= Work task =
The result should be every line in the data below that carries the string "wall".

=== Exercise inputs ===

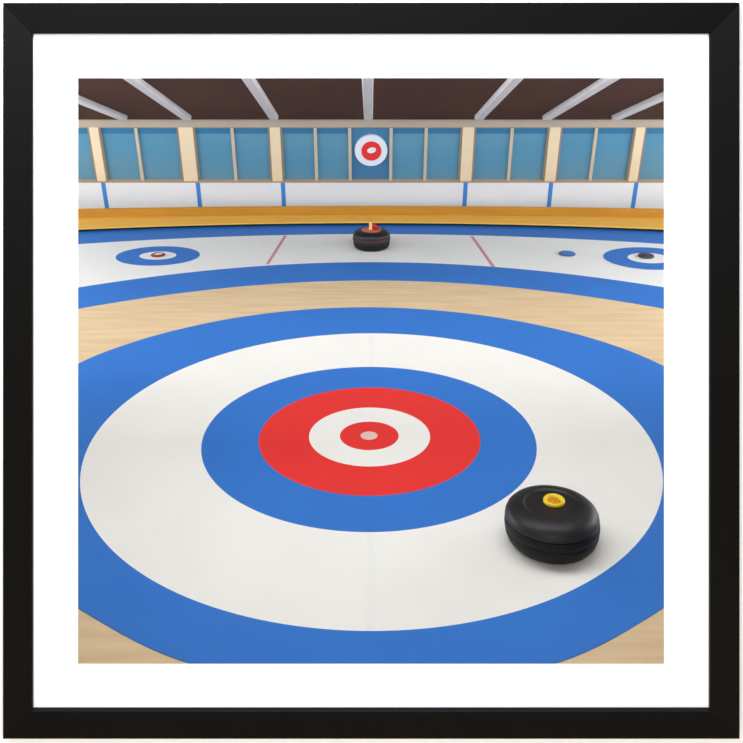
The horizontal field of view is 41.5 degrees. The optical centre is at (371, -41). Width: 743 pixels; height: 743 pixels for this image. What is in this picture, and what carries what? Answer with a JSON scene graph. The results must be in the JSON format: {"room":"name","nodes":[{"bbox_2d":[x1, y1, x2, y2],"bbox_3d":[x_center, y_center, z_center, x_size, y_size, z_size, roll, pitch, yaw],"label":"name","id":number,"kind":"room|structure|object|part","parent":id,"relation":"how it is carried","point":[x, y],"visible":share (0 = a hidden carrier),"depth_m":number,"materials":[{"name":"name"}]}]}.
{"room":"ice rink","nodes":[
{"label":"ice rink","id":0,"kind":"room"},
{"bbox_2d":[78,281,663,663],"bbox_3d":[0.000,1.800,2.800,6.400,0.100,8.800,0,0,0],"label":"floor","id":1,"kind":"structure","parent":0,"point":[636,328],"depth_m":4.84,"materials":[{"name":"brown wood"}]},
{"bbox_2d":[78,307,663,663],"bbox_3d":[-0.009,1.749,3.640,2.760,0.003,2.586,0,0,0],"label":"rings","id":2,"kind":"object","parent":1,"relation":"on","point":[324,485],"visible":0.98,"depth_m":3.28,"materials":[{"name":"blue paint"}]},
{"bbox_2d":[504,485,599,563],"bbox_3d":[0.541,1.685,2.940,0.283,0.126,0.283,0,0,0],"label":"stone","id":3,"kind":"object","parent":2,"relation":"on","point":[550,524],"visible":1,"depth_m":2.86,"materials":[{"name":"black stone"}]},
{"bbox_3d":[0.550,1.629,2.952,0.065,0.012,0.065,0,0,0],"label":"handle","id":4,"kind":"part","parent":3,"relation":"part of","materials":[{"name":"yellow plastic"}]},
{"bbox_2d":[78,223,663,308],"bbox_3d":[0.000,1.749,5.016,6.200,0.003,3.177,0,0,0],"label":"sheet","id":5,"kind":"object","parent":1,"relation":"on","point":[514,256],"visible":0.68,"depth_m":5.72,"materials":[{"name":"blue paint"}]},
{"bbox_2d":[116,246,199,265],"bbox_3d":[-1.262,1.746,5.790,0.490,0.001,0.374,0,0,0],"label":"house marking","id":6,"kind":"object","parent":5,"relation":"on","point":[173,255],"visible":1,"depth_m":5.77,"materials":[{"name":"blue paint"}]},
{"bbox_2d":[151,252,164,256],"bbox_3d":[-1.262,1.739,5.790,0.084,0.014,0.084,0,0,0],"label":"stone","id":7,"kind":"object","parent":6,"relation":"on","point":[156,254],"visible":1,"depth_m":5.78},
{"bbox_2d":[78,206,663,229],"bbox_3d":[0.000,1.703,6.307,6.200,0.088,0.609,0,0,0],"label":"board","id":8,"kind":"object","parent":5,"relation":"on","point":[94,218],"visible":0.77,"depth_m":6.54,"materials":[{"name":"brown wood"}]},
{"bbox_2d":[353,222,389,251],"bbox_3d":[0.000,1.669,5.955,0.227,0.158,0.227,0,0,0],"label":"stone","id":9,"kind":"object","parent":5,"relation":"on","point":[372,238],"visible":1,"depth_m":5.88,"materials":[{"name":"black stone"}]},
{"bbox_3d":[0.000,1.637,5.955,0.120,0.005,0.120,0,0,0],"label":"plate","id":10,"kind":"part","parent":9,"relation":"part of","materials":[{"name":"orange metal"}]},
{"bbox_2d":[559,250,574,255],"bbox_3d":[1.162,1.743,5.822,0.098,0.010,0.098,0,0,0],"label":"puck","id":11,"kind":"object","parent":5,"relation":"on","point":[563,253],"visible":1,"depth_m":5.80,"materials":[{"name":"blue plastic"}]},
{"bbox_2d":[603,247,663,269],"bbox_3d":[1.625,1.746,5.742,0.524,0.001,0.430,0,0,0],"label":"house marking","id":12,"kind":"object","parent":5,"relation":"on","point":[627,257],"visible":0.69,"depth_m":5.73,"materials":[{"name":"blue paint"}]},
{"bbox_2d":[638,253,653,258],"bbox_3d":[1.615,1.736,5.765,0.094,0.019,0.094,0,0,0],"label":"stone","id":13,"kind":"object","parent":12,"relation":"on","point":[641,255],"visible":1,"depth_m":5.75,"materials":[{"name":"black stone"}]},
{"bbox_2d":[78,78,663,119],"bbox_3d":[0.000,0.331,4.145,6.400,1.790,5.710,0,0,0],"label":"ceiling","id":14,"kind":"structure","parent":0,"point":[98,98],"depth_m":5.39,"materials":[{"name":"brown wood"}]},
{"bbox_2d":[78,119,663,182],"bbox_3d":[0.000,1.228,6.537,6.200,1.024,0.608,0,0,0],"label":"wall","id":15,"kind":"structure","parent":0,"point":[185,127],"depth_m":6.39,"materials":[{"name":"beige wood"}]},
{"bbox_2d":[78,127,96,180],"bbox_3d":[-2.097,1.276,6.476,0.524,0.406,0.223,0,0,0],"label":"window","id":16,"kind":"structure","parent":15,"relation":"in","point":[86,169],"depth_m":6.49,"materials":[{"name":"blue glass"}]},
{"bbox_2d":[78,128,87,133],"bbox_3d":[-1.969,1.110,6.393,0.242,0.050,0.029,0,0,0],"label":"blind","id":17,"kind":"object","parent":16,"relation":"attached to","point":[80,130],"depth_m":6.39,"materials":[{"name":"blue fabric"}]},
{"bbox_3d":[-1.805,1.277,6.473,0.060,0.408,0.228,0,0,0],"label":"post","id":18,"kind":"part","parent":15,"relation":"part of","materials":[{"name":"beige wood"}]},
{"bbox_2d":[98,127,183,180],"bbox_3d":[-1.515,1.276,6.476,0.520,0.406,0.223,0,0,0],"label":"window","id":19,"kind":"structure","parent":15,"relation":"in","point":[142,153],"depth_m":6.48,"materials":[{"name":"blue glass"}]},
{"bbox_2d":[101,128,134,133],"bbox_3d":[-1.653,1.110,6.393,0.218,0.050,0.029,0,0,0],"label":"blind","id":20,"kind":"object","parent":19,"relation":"attached to","point":[103,130],"depth_m":6.39,"materials":[{"name":"blue fabric"}]},
{"bbox_3d":[-1.653,1.276,6.485,0.218,0.390,0.204,0,0,0],"label":"pane","id":21,"kind":"part","parent":19,"relation":"part of","materials":[{"name":"blue glass"}]},
{"bbox_2d":[138,128,176,133],"bbox_3d":[-1.396,1.110,6.393,0.256,0.050,0.029,0,0,0],"label":"blind","id":22,"kind":"object","parent":19,"relation":"attached to","point":[140,130],"depth_m":6.39,"materials":[{"name":"blue fabric"}]},
{"bbox_3d":[-1.396,1.276,6.485,0.256,0.390,0.204,0,0,0],"label":"pane","id":23,"kind":"part","parent":19,"relation":"part of","materials":[{"name":"blue glass"}]},
{"bbox_3d":[-1.208,1.277,6.473,0.094,0.408,0.228,0,0,0],"label":"post","id":24,"kind":"part","parent":15,"relation":"part of","materials":[{"name":"beige wood"}]},
{"bbox_2d":[193,127,272,180],"bbox_3d":[-0.911,1.276,6.476,0.499,0.406,0.223,0,0,0],"label":"window","id":25,"kind":"structure","parent":15,"relation":"in","point":[235,153],"depth_m":6.48,"materials":[{"name":"blue glass"}]},
{"bbox_2d":[195,128,230,133],"bbox_3d":[-1.033,1.110,6.393,0.230,0.050,0.029,0,0,0],"label":"blind","id":26,"kind":"object","parent":25,"relation":"attached to","point":[197,130],"depth_m":6.39,"materials":[{"name":"blue fabric"}]},
{"bbox_3d":[-1.033,1.276,6.485,0.230,0.390,0.204,0,0,0],"label":"pane","id":27,"kind":"part","parent":25,"relation":"part of","materials":[{"name":"blue glass"}]},
{"bbox_2d":[234,128,267,133],"bbox_3d":[-0.786,1.110,6.393,0.223,0.050,0.029,0,0,0],"label":"blind","id":28,"kind":"object","parent":25,"relation":"attached to","point":[236,130],"depth_m":6.39,"materials":[{"name":"blue fabric"}]},
{"bbox_3d":[-0.786,1.276,6.485,0.223,0.390,0.204,0,0,0],"label":"pane","id":29,"kind":"part","parent":25,"relation":"part of","materials":[{"name":"blue glass"}]},
{"bbox_3d":[-0.628,1.277,6.473,0.067,0.408,0.228,0,0,0],"label":"post","id":30,"kind":"part","parent":15,"relation":"part of","materials":[{"name":"beige wood"}]},
{"bbox_2d":[78,183,663,208],"bbox_3d":[0.000,1.609,6.641,6.200,0.265,0.157,0,0,0],"label":"board","id":31,"kind":"object","parent":15,"relation":"attached to","point":[90,195],"visible":0.49,"depth_m":6.61,"materials":[{"name":"white plastic"}]},
{"bbox_3d":[0.000,1.480,6.574,6.200,0.023,0.035,0,0,0],"label":"sill","id":32,"kind":"part","parent":15,"relation":"part of","materials":[{"name":"beige wood"}]},
{"bbox_2d":[280,127,462,180],"bbox_3d":[-0.001,1.276,6.476,1.188,0.406,0.223,0,0,0],"label":"window","id":33,"kind":"structure","parent":15,"relation":"in","point":[316,153],"depth_m":6.48,"materials":[{"name":"blue glass"}]},
{"bbox_2d":[282,128,313,133],"bbox_3d":[-0.479,1.110,6.393,0.205,0.050,0.029,0,0,0],"label":"blind","id":34,"kind":"object","parent":33,"relation":"attached to","point":[284,130],"depth_m":6.39,"materials":[{"name":"blue fabric"}]},
{"bbox_3d":[-0.479,1.276,6.485,0.205,0.390,0.204,0,0,0],"label":"pane","id":35,"kind":"part","parent":33,"relation":"part of","materials":[{"name":"blue glass"}]},
{"bbox_2d":[317,128,347,133],"bbox_3d":[-0.255,1.110,6.393,0.205,0.050,0.029,0,0,0],"label":"blind","id":36,"kind":"object","parent":33,"relation":"attached to","point":[319,130],"depth_m":6.39,"materials":[{"name":"blue fabric"}]},
{"bbox_3d":[-0.255,1.276,6.485,0.205,0.390,0.204,0,0,0],"label":"pane","id":37,"kind":"part","parent":33,"relation":"part of","materials":[{"name":"blue glass"}]},
{"bbox_3d":[-0.007,1.276,6.485,0.250,0.390,0.204,0,0,0],"label":"pane","id":38,"kind":"part","parent":33,"relation":"part of","materials":[{"name":"blue glass"}]},
{"bbox_2d":[355,134,386,165],"bbox_3d":[-0.003,1.255,6.462,0.214,0.229,0.126,0,0,0],"label":"sign","id":39,"kind":"object","parent":33,"relation":"attached to","point":[370,149],"visible":1,"depth_m":6.45,"materials":[{"name":"red paint"}]},
{"bbox_3d":[0.242,1.276,6.485,0.209,0.390,0.204,0,0,0],"label":"pane","id":40,"kind":"part","parent":33,"relation":"part of","materials":[{"name":"blue glass"}]},
{"bbox_2d":[393,128,424,133],"bbox_3d":[0.242,1.110,6.393,0.209,0.050,0.029,0,0,0],"label":"blind","id":41,"kind":"object","parent":33,"relation":"attached to","point":[395,130],"depth_m":6.39,"materials":[{"name":"blue fabric"}]},
{"bbox_3d":[0.473,1.276,6.485,0.213,0.390,0.204,0,0,0],"label":"pane","id":42,"kind":"part","parent":33,"relation":"part of","materials":[{"name":"blue glass"}]},
{"bbox_2d":[428,128,460,133],"bbox_3d":[0.473,1.110,6.393,0.213,0.050,0.029,0,0,0],"label":"blind","id":43,"kind":"object","parent":33,"relation":"attached to","point":[430,130],"depth_m":6.39,"materials":[{"name":"blue fabric"}]},
{"bbox_3d":[0.630,1.277,6.473,0.075,0.408,0.228,0,0,0],"label":"post","id":44,"kind":"part","parent":15,"relation":"part of","materials":[{"name":"beige wood"}]},
{"bbox_2d":[471,127,549,180],"bbox_3d":[0.913,1.276,6.476,0.490,0.406,0.223,0,0,0],"label":"window","id":45,"kind":"structure","parent":15,"relation":"in","point":[508,153],"depth_m":6.48,"materials":[{"name":"blue glass"}]},
{"bbox_3d":[0.794,1.276,6.485,0.226,0.390,0.204,0,0,0],"label":"pane","id":46,"kind":"part","parent":45,"relation":"part of","materials":[{"name":"blue glass"}]},
{"bbox_2d":[476,128,510,133],"bbox_3d":[0.794,1.110,6.393,0.226,0.050,0.029,0,0,0],"label":"blind","id":47,"kind":"object","parent":45,"relation":"attached to","point":[478,130],"depth_m":6.39,"materials":[{"name":"blue fabric"}]},
{"bbox_3d":[1.036,1.276,6.485,0.218,0.390,0.204,0,0,0],"label":"pane","id":48,"kind":"part","parent":45,"relation":"part of","materials":[{"name":"blue glass"}]},
{"bbox_2d":[514,128,546,133],"bbox_3d":[1.036,1.110,6.393,0.218,0.050,0.029,0,0,0],"label":"blind","id":49,"kind":"object","parent":45,"relation":"attached to","point":[516,130],"depth_m":6.39,"materials":[{"name":"blue fabric"}]},
{"bbox_3d":[1.194,1.277,6.473,0.072,0.408,0.228,0,0,0],"label":"post","id":50,"kind":"part","parent":15,"relation":"part of","materials":[{"name":"beige wood"}]},
{"bbox_2d":[555,127,635,180],"bbox_3d":[1.474,1.276,6.476,0.489,0.406,0.223,0,0,0],"label":"window","id":51,"kind":"structure","parent":15,"relation":"in","point":[589,153],"depth_m":6.48,"materials":[{"name":"blue glass"}]},
{"bbox_3d":[1.349,1.276,6.485,0.212,0.390,0.204,0,0,0],"label":"pane","id":52,"kind":"part","parent":51,"relation":"part of","materials":[{"name":"blue glass"}]},
{"bbox_2d":[562,128,594,133],"bbox_3d":[1.349,1.110,6.393,0.212,0.050,0.029,0,0,0],"label":"blind","id":53,"kind":"object","parent":51,"relation":"attached to","point":[564,130],"depth_m":6.39,"materials":[{"name":"blue fabric"}]},
{"bbox_3d":[1.591,1.276,6.485,0.231,0.390,0.204,0,0,0],"label":"pane","id":54,"kind":"part","parent":51,"relation":"part of","materials":[{"name":"blue glass"}]},
{"bbox_2d":[598,128,632,133],"bbox_3d":[1.591,1.110,6.393,0.231,0.050,0.029,0,0,0],"label":"blind","id":55,"kind":"object","parent":51,"relation":"attached to","point":[600,130],"depth_m":6.39,"materials":[{"name":"blue fabric"}]},
{"bbox_3d":[1.748,1.277,6.473,0.059,0.408,0.228,0,0,0],"label":"post","id":56,"kind":"part","parent":15,"relation":"part of","materials":[{"name":"beige wood"}]},
{"bbox_2d":[637,127,663,180],"bbox_3d":[2.043,1.276,6.476,0.531,0.406,0.223,0,0,0],"label":"window","id":57,"kind":"structure","parent":15,"relation":"in","point":[651,166],"depth_m":6.49,"materials":[{"name":"blue glass"}]},
{"bbox_2d":[646,128,663,133],"bbox_3d":[1.915,1.110,6.393,0.249,0.050,0.029,0,0,0],"label":"blind","id":58,"kind":"object","parent":57,"relation":"attached to","point":[648,130],"depth_m":6.39,"materials":[{"name":"blue fabric"}]},
{"bbox_2d":[0,0,742,742],"bbox_3d":[0.000,0.400,1.250,6.400,2.700,0.080,0,0,0],"label":"wall","id":59,"kind":"structure","parent":0,"point":[2,740],"depth_m":1.21,"materials":[{"name":"white paint"}]},
{"bbox_2d":[3,2,739,738],"bbox_3d":[0.000,0.502,1.203,0.900,0.899,0.014,0,0,0],"label":"picture frame","id":60,"kind":"object","parent":59,"relation":"attached to","point":[694,47],"visible":1,"depth_m":1.21,"materials":[{"name":"black wood"}]},
{"bbox_3d":[-0.433,0.502,1.203,0.034,0.898,0.014,0,0,0],"label":"rail","id":61,"kind":"part","parent":60,"relation":"part of","materials":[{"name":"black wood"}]},
{"bbox_3d":[0.000,0.935,1.203,0.899,0.032,0.014,0,0,0],"label":"rail","id":62,"kind":"part","parent":60,"relation":"part of","materials":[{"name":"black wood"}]},
{"bbox_3d":[0.000,0.071,1.203,0.899,0.038,0.014,0,0,0],"label":"rail","id":63,"kind":"part","parent":60,"relation":"part of","materials":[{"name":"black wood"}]},
{"bbox_3d":[0.432,0.502,1.203,0.035,0.898,0.014,0,0,0],"label":"rail","id":64,"kind":"part","parent":60,"relation":"part of","materials":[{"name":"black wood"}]}
]}

===

= Task response =
{"bbox_2d":[78,119,663,182],"bbox_3d":[0.000,1.228,6.537,6.200,1.024,0.608,0,0,0],"label":"wall","id":15,"kind":"structure","parent":0,"point":[185,127],"depth_m":6.39,"materials":[{"name":"beige wood"}]},
{"bbox_2d":[0,0,742,742],"bbox_3d":[0.000,0.400,1.250,6.400,2.700,0.080,0,0,0],"label":"wall","id":59,"kind":"structure","parent":0,"point":[2,740],"depth_m":1.21,"materials":[{"name":"white paint"}]},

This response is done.